A team at the University of California Berkeley said they had come up with a first generation of plastic solar cells, which could someday replace the bulky and expensive silicon-based cells used widely now.
"Our efficiency is not good enough yet by about a factor of 10, but this technology has the potential to do a lot better," Paul Alivisatos, a professor of chemistry who led the study, said in a statement. "There is a pretty clear path for us to take to make this perform much better."
Alivisatos and his team, reporting in the journal Science, said they had created a hybrid solar cell, made of tiny nanorods dispersed in plastic. Sandwiched between electrodes, the hair-thin layer produces about 0.7 volts, they said.

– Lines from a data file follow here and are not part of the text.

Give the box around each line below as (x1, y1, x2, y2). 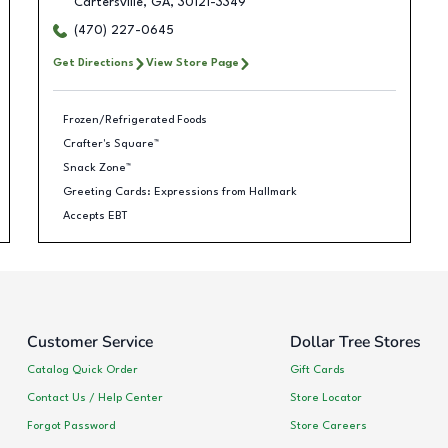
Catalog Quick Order (27, 363, 138, 376)
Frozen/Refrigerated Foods (63, 113, 207, 126)
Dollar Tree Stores (289, 331, 421, 353)
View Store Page (145, 57, 239, 69)
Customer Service (27, 331, 153, 353)
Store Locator (289, 391, 362, 404)
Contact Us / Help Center (27, 391, 163, 404)
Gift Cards (289, 363, 345, 376)
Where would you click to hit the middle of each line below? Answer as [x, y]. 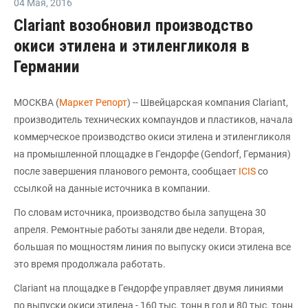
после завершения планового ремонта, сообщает [126, 171]
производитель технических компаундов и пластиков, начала [153, 120]
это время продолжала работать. [90, 264]
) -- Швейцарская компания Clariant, [208, 102]
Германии [47, 67]
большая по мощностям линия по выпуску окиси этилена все [152, 247]
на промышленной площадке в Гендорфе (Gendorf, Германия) [152, 154]
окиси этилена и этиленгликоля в [132, 46]
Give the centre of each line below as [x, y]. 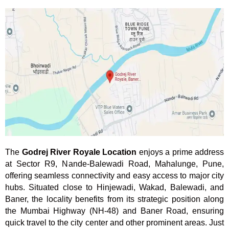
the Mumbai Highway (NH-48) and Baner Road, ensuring [114, 211]
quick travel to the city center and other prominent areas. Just [114, 223]
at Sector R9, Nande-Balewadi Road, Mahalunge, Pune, [114, 164]
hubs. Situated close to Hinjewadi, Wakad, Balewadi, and [114, 188]
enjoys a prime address [180, 152]
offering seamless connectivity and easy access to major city [114, 176]
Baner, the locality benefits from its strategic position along [114, 199]
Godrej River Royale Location [79, 152]
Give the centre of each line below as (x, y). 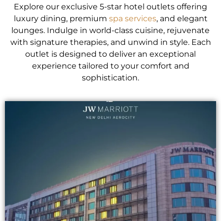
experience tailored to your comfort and (110, 66)
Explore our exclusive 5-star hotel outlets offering (110, 7)
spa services (132, 19)
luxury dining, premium (61, 19)
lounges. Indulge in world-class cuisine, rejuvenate (110, 31)
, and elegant (182, 19)
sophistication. (110, 78)
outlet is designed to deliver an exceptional (110, 54)
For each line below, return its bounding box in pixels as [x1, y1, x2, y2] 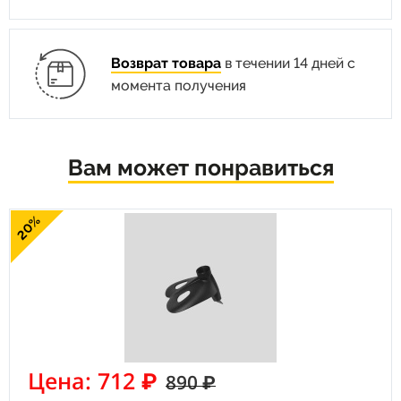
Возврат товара [110, 54, 221, 72]
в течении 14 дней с [220, 54, 355, 72]
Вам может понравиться [67, 154, 334, 181]
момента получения [110, 76, 246, 94]
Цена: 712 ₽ [28, 365, 158, 396]
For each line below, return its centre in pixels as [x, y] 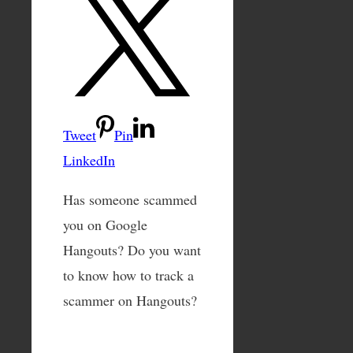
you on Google [105, 224]
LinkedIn [89, 160]
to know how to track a [128, 275]
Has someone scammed [130, 199]
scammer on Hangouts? [130, 300]
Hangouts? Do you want [132, 249]
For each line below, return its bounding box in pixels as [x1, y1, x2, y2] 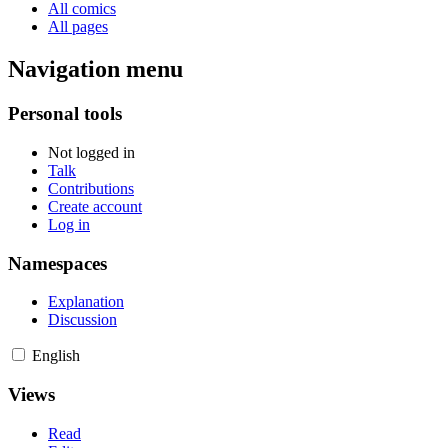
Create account [48, 197, 142, 215]
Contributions [48, 179, 134, 197]
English [32, 347, 80, 365]
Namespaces [8, 252, 107, 274]
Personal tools [8, 103, 122, 125]
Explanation [48, 293, 124, 311]
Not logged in [48, 143, 135, 161]
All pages [48, 18, 108, 36]
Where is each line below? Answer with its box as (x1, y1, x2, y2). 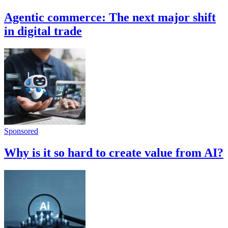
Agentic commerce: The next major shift (4, 11, 216, 24)
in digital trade (4, 24, 82, 38)
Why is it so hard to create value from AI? (4, 146, 223, 160)
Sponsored (4, 127, 38, 136)
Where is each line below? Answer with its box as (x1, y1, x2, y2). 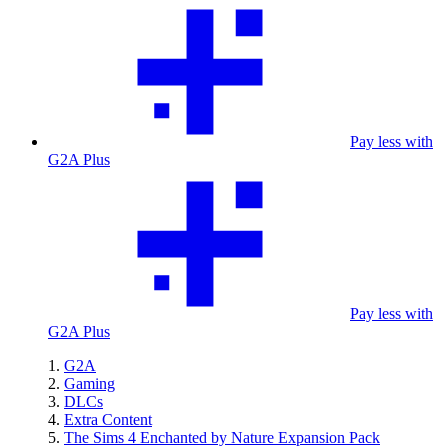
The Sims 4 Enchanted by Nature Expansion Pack (64, 429, 380, 446)
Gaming (64, 375, 115, 392)
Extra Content (64, 411, 152, 428)
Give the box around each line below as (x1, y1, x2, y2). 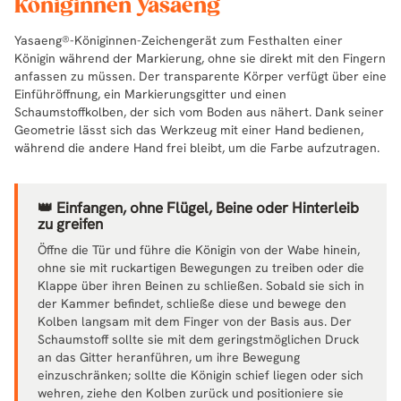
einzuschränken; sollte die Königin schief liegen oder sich (38, 366, 363, 383)
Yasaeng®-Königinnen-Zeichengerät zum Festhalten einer (14, 31, 343, 48)
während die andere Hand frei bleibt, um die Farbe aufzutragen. (14, 139, 380, 156)
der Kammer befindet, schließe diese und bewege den (38, 294, 346, 311)
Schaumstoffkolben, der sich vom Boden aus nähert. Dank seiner (14, 103, 384, 120)
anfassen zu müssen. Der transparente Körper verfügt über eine (14, 67, 387, 84)
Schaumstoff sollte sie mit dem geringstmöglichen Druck (38, 330, 359, 347)
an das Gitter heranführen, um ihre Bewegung (38, 348, 300, 365)
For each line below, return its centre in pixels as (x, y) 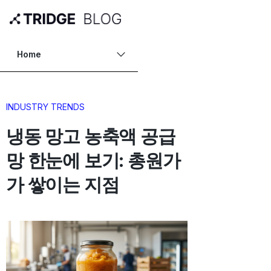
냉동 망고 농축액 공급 (91, 136)
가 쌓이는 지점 (63, 184)
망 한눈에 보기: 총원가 (93, 160)
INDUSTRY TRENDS (45, 107)
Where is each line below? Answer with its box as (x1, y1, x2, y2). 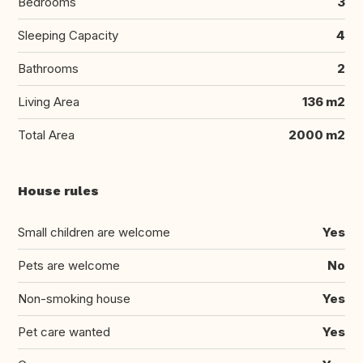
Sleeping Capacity (18, 28, 118, 44)
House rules (18, 183, 99, 199)
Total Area (18, 127, 75, 143)
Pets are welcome (18, 258, 120, 274)
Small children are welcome (18, 224, 170, 241)
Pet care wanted (18, 324, 110, 340)
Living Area (18, 94, 79, 110)
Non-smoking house (18, 291, 130, 307)
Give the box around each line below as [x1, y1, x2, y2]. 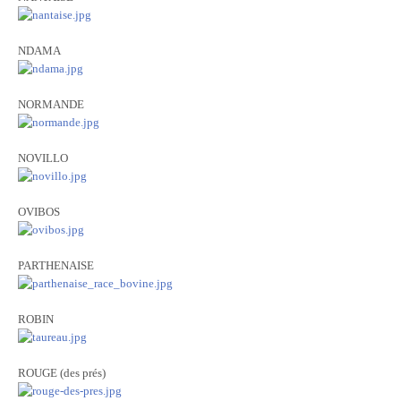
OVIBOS [18, 205, 60, 218]
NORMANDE [18, 98, 84, 111]
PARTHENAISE [18, 259, 94, 272]
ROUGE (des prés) [18, 366, 106, 380]
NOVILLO [18, 151, 68, 165]
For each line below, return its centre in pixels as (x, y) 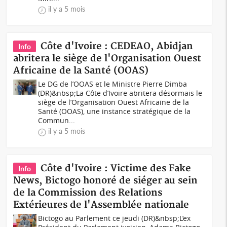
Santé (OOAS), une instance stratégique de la (115, 111)
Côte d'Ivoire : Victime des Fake (116, 168)
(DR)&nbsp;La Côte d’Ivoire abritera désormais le (120, 93)
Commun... (57, 120)
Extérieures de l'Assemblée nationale (101, 205)
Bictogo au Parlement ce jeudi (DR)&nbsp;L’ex (115, 218)
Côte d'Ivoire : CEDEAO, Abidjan (117, 46)
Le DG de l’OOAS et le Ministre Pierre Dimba (113, 84)
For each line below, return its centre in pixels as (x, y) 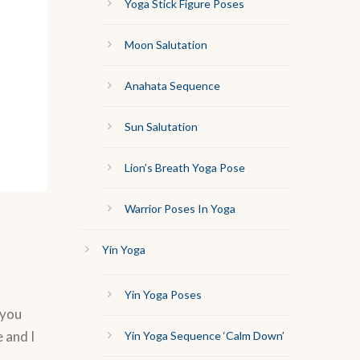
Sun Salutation (161, 127)
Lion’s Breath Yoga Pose (184, 168)
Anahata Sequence (172, 86)
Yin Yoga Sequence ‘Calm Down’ (204, 336)
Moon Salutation (166, 45)
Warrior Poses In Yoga (180, 209)
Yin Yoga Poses (163, 295)

They can be made "quick and dirty" in a laboratory beaker without the need for clean rooms or vacuum chambers, the researchers said.
"Today's high-efficiency solar cells require very sophisticated processing inside a clean room and complex engineering to make the semiconductor sandwiches," Alivisatos said. "And because they are baked inside a vacuum chamber, they have to be made relatively small."
"The beauty of this is that you could put solar cells directly on plastic, which has unlimited flexibility," added Janke Dittmer, who also worked on the study. "This opens up all sorts of new applications, like putting solar cells on clothing to power LEDs (light-emitting diodes), radios, or small computer processors."